Search for bad blocks:

e2fsck -c
or

mkswap -c



There are several methods of locating files in linux:

  • find - search files using your patterns(size, owner, name, mtime, atime)

  • locate - search only names, it returns all names, containing the specified string. It works from a database that it maintains. Most distributions include a cron job that calls locate with options that cause it to update its database periodically, such as once a night or once a week. (You can also use the updatedb command to do this task at any time.) For this reason, locate may not find recent files, or it may return the names of files that no longer exist. If the database-update utilities omit certain directories, files in them won’t be returned by a locate query.

  • whereis - searches for files in a restricted set of locations, such as standard binary file directories, library directories, and man page directories.

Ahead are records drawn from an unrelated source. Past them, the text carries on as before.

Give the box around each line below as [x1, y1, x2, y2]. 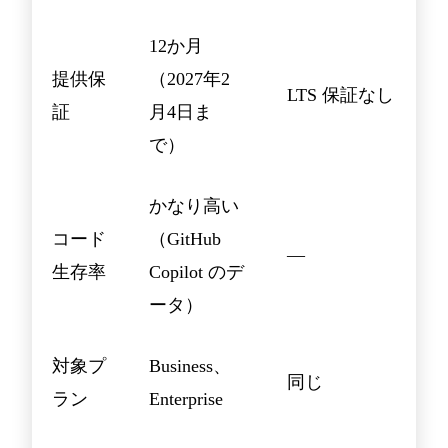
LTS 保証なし [287, 85, 394, 106]
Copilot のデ [149, 262, 244, 283]
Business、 [149, 356, 231, 377]
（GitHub [149, 229, 221, 250]
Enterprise [149, 389, 223, 410]
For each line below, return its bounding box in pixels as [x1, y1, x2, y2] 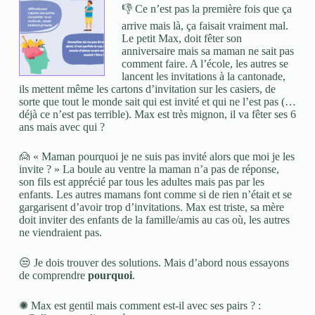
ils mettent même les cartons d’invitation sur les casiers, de [18, 83, 276, 95]
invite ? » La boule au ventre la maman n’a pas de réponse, [18, 163, 279, 175]
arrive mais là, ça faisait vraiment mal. [121, 20, 288, 32]
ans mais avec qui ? [18, 121, 105, 133]
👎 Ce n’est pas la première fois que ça [121, 3, 292, 15]
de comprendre [18, 269, 88, 281]
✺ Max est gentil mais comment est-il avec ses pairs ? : [18, 300, 261, 311]
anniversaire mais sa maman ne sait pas [121, 45, 294, 57]
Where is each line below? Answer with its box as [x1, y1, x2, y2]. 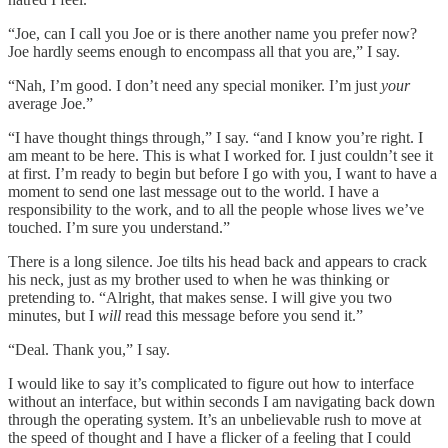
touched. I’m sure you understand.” [8, 218, 230, 236]
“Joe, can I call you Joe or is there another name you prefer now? [8, 24, 417, 42]
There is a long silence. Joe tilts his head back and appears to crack [8, 252, 427, 270]
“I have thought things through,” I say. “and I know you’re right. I [8, 128, 423, 146]
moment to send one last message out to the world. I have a [8, 182, 379, 200]
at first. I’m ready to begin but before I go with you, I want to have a [8, 164, 437, 182]
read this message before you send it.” [121, 306, 363, 324]
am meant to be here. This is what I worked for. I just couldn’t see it [8, 146, 433, 164]
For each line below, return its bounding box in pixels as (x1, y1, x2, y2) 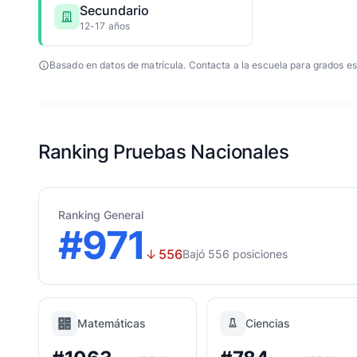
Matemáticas (77, 316, 146, 330)
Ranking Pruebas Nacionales (38, 140, 289, 163)
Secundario (80, 2, 149, 18)
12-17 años (80, 20, 131, 32)
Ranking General (58, 208, 143, 222)
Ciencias (245, 316, 290, 330)
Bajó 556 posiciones (182, 247, 288, 261)
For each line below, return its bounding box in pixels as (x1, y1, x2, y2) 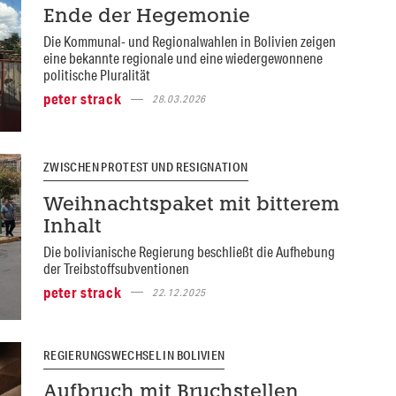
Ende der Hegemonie (42, 8, 250, 27)
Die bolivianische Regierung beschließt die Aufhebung (42, 241, 335, 261)
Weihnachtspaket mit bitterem (42, 195, 339, 215)
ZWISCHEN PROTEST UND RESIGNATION (42, 159, 248, 176)
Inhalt (42, 217, 102, 237)
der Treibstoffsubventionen (42, 258, 189, 278)
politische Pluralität (42, 65, 150, 85)
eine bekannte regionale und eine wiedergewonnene (42, 49, 323, 68)
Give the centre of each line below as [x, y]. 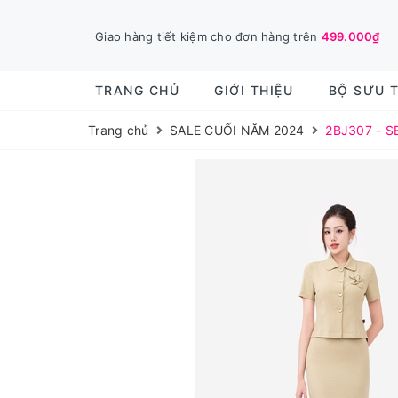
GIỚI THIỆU [254, 90]
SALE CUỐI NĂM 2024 [237, 130]
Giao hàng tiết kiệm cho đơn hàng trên [208, 37]
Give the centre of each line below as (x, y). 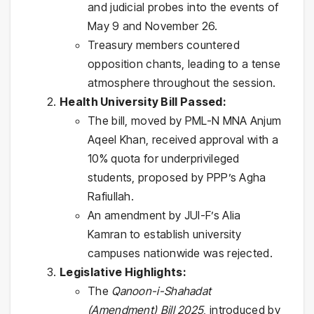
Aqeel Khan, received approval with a (183, 139)
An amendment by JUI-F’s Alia (164, 215)
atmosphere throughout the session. (182, 82)
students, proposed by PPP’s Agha (177, 177)
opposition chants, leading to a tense (184, 63)
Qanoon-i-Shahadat (162, 291)
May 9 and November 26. (153, 26)
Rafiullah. (111, 196)
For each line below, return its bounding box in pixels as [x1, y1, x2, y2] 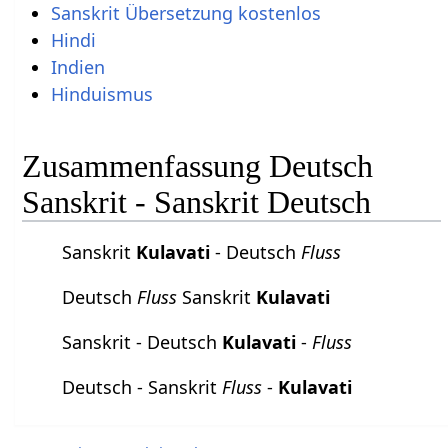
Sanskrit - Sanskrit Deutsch [22, 184, 372, 221]
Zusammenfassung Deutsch [22, 148, 374, 185]
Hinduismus [50, 81, 153, 106]
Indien [50, 54, 105, 79]
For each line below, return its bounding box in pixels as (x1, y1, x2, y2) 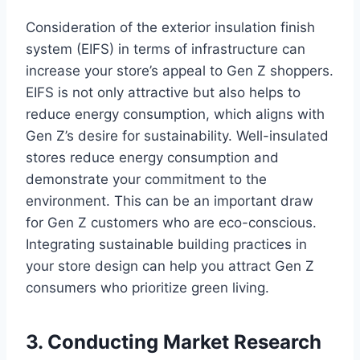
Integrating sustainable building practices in (26, 236, 307, 253)
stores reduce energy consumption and (26, 149, 279, 166)
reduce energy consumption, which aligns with (26, 106, 325, 123)
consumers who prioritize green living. (26, 280, 269, 297)
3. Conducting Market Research (26, 330, 321, 354)
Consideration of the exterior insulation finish (26, 19, 315, 36)
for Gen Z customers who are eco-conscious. (26, 215, 317, 231)
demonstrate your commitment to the (26, 171, 267, 188)
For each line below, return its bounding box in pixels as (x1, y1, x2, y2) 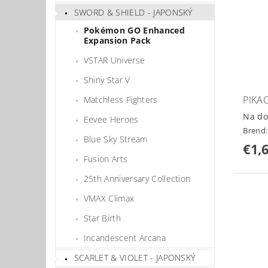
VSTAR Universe (83, 54, 145, 66)
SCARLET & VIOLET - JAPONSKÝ (74, 252, 196, 264)
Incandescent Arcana (83, 232, 166, 243)
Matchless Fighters (83, 93, 158, 105)
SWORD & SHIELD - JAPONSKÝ (74, 6, 193, 18)
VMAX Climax (83, 192, 135, 204)
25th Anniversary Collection (83, 172, 191, 184)
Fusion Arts (83, 153, 128, 165)
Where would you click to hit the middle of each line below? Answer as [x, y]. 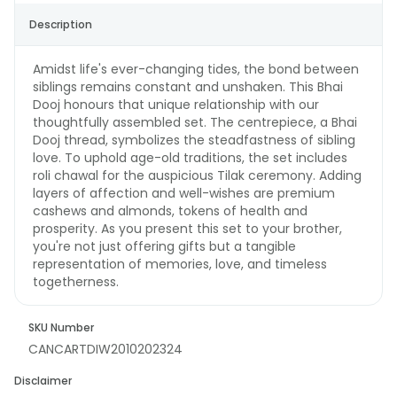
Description [61, 24]
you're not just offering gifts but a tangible [164, 246]
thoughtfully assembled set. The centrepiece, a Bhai [195, 122]
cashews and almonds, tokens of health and [170, 211]
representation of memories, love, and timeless [180, 264]
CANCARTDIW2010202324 [105, 349]
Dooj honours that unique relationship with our [176, 105]
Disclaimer [43, 381]
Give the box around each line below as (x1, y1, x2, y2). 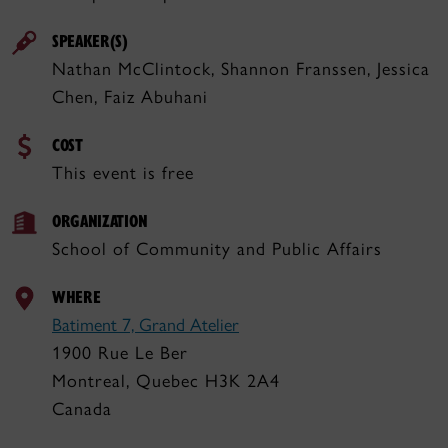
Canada (52, 398, 112, 420)
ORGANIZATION (52, 209, 148, 232)
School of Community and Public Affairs (52, 238, 382, 260)
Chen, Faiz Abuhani (52, 86, 208, 108)
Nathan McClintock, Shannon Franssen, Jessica (52, 58, 430, 80)
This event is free (52, 162, 194, 184)
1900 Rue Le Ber (52, 342, 188, 364)
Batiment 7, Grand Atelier (52, 314, 239, 336)
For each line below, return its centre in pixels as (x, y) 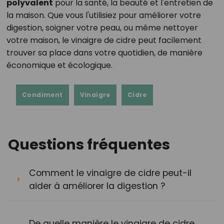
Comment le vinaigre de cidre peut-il (110, 173)
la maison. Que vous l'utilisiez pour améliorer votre (103, 15)
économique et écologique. (59, 65)
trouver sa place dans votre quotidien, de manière (104, 52)
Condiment (42, 94)
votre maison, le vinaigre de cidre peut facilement (104, 40)
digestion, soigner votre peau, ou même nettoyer (102, 27)
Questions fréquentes (89, 144)
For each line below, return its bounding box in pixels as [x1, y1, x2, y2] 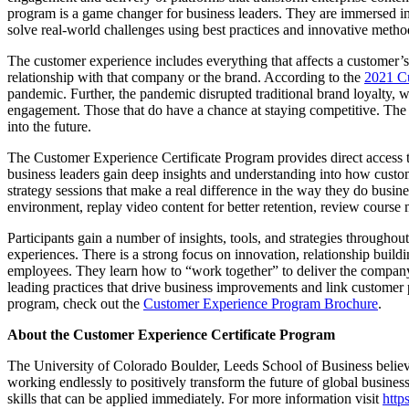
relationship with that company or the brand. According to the [7, 68, 364, 85]
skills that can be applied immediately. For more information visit [7, 390, 383, 406]
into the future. [7, 118, 91, 134]
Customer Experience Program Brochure [143, 295, 378, 311]
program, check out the [7, 295, 143, 311]
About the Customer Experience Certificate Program [7, 326, 335, 342]
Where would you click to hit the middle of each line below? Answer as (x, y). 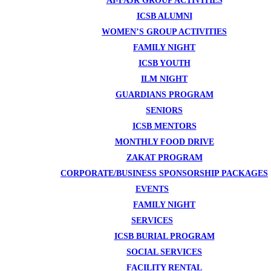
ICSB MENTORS (164, 126)
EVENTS (152, 189)
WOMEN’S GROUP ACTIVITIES (164, 31)
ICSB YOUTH (164, 63)
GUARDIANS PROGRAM (164, 94)
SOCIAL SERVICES (164, 252)
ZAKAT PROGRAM (164, 157)
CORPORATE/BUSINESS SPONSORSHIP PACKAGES (164, 173)
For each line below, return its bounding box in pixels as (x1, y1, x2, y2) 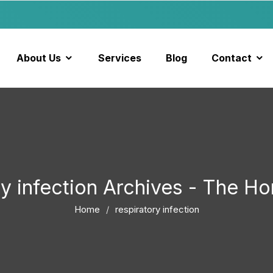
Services (97, 52, 141, 64)
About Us (16, 52, 61, 64)
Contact (211, 52, 252, 64)
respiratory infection (115, 204, 199, 215)
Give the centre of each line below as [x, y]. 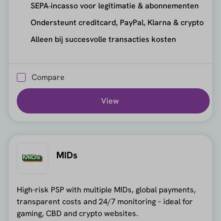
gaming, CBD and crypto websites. [77, 214]
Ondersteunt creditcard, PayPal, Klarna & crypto [117, 22]
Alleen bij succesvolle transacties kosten [103, 39]
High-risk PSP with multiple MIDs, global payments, [106, 190]
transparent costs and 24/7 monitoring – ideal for [105, 202]
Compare [48, 77]

  • which - searches your path for the command that you type and lists the complete path to the first match it finds.

  • type - This command isn’t really a search command; instead, it tells you how a command you type will be interpreted—as a built-in command, an external command, an alias, and so on.


Finding files based on certain permission bits
To search files, containing certain permissions, we use find command:
find path -perm permissions
Permissions can be described in symbolic or octal form. By default find will search the exact permissions, you have defined, for example

find . -perm u=r
will search files with permissions 400. To perform more flexible search you can use / or - symbols. / means match any of permissions. - means exact match. + earlier used, but now is deprecated, / is used instead. For example:

find . -perm /og=r
will search files with o=r or g=r or both. And

find . -perm -og=r
will search only files with g=r and o=r.
Find files larger than 100 kilobytes:

find . -size +100k



Inode
As we know, in Linux everything is a file. Every file is described by inode (index node). Inode consist of:

  • File type (executable, block, character, named pipe, socket, directory, link, etc)

  • Permissions

  • Owner

  • Group

  • File Size

  • File access, change and modification time (UNIX or Linux never stores file creation time)

  • File deletion time

  • Number of links (soft/hard)

  • Extended attribute such as append only or no one can delete file including root user (immutability)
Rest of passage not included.